Supplied data →
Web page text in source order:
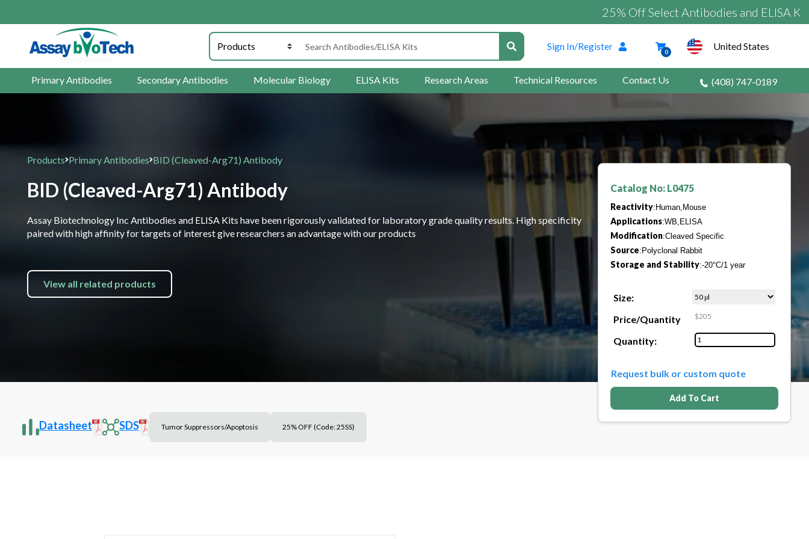
25% Off Select Antibodies and ELISA Kits
Sign In/Register
0 United States
Primary Antibodies Secondary Antibodies Molecular Biology ELISA Kits Research Areas Technical Resources Contact Us (408) 747-0189
Products Primary Antibodies BID (Cleaved-Arg71) Antibody
BID (Cleaved-Arg71) Antibody
Assay Biotechnology Inc Antibodies and ELISA Kits have been rigorously validated for laboratory grade quality results. High specificity
paired with high affinity for targets of interest give researchers an advantage with our products
View all related products
Catalog No: L0475
Reactivity:Human,Mouse
Applications:WB,ELISA
Modification:Cleaved Specific
Source:Polyclonal Rabbit
Storage and Stability:-20°C/1 year
Size:
Price/Quantity
$205
Quantity:
Request bulk or custom quote
Add To Cart
Datasheet SDS Tumor Suppressors/Apoptosis 25% OFF (Code: 25SS)

Task prompt →
Only the lines from the one containing "View all related products" through the end of the material should be reproduced, exactly, with both ends included.

Solution to the problem →
View all related products
Catalog No: L0475
Reactivity:Human,Mouse
Applications:WB,ELISA
Modification:Cleaved Specific
Source:Polyclonal Rabbit
Storage and Stability:-20°C/1 year
Size:
Price/Quantity
$205
Quantity:
Request bulk or custom quote
Add To Cart
Datasheet SDS Tumor Suppressors/Apoptosis 25% OFF (Code: 25SS)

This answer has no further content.